§ About this exercise
Once you have located the line containing "Wade Henderson, President" in the material below, return it exactly along with each line after it through the line containing "exclusive association comprising".
= Beginning of Section =
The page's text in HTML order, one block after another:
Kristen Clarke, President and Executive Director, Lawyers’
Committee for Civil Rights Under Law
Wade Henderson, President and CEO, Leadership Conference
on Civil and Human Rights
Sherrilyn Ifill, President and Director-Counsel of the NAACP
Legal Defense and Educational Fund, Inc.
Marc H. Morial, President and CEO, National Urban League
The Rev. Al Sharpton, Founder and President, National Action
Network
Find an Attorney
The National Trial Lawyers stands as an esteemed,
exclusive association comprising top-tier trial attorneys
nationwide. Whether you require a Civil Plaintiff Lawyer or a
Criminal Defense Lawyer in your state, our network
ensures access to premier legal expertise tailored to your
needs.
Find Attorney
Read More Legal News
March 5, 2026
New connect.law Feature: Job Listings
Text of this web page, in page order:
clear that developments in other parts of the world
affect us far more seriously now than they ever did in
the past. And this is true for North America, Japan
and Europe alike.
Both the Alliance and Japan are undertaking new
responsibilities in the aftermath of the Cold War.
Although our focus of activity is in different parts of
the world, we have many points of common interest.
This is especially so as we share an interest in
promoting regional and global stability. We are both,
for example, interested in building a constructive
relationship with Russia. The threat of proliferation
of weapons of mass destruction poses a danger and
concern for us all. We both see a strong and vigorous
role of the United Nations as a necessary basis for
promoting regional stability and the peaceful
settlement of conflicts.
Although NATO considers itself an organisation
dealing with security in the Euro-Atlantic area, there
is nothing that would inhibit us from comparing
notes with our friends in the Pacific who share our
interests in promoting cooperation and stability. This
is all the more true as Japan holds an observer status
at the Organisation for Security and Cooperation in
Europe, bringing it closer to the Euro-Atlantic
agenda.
= End of Section =
§ Response area
Wade Henderson, President and CEO, Leadership Conference
on Civil and Human Rights
Sherrilyn Ifill, President and Director-Counsel of the NAACP
Legal Defense and Educational Fund, Inc.
Marc H. Morial, President and CEO, National Urban League
The Rev. Al Sharpton, Founder and President, National Action
Network
Find an Attorney
The National Trial Lawyers stands as an esteemed,
exclusive association comprising top-tier trial attorneys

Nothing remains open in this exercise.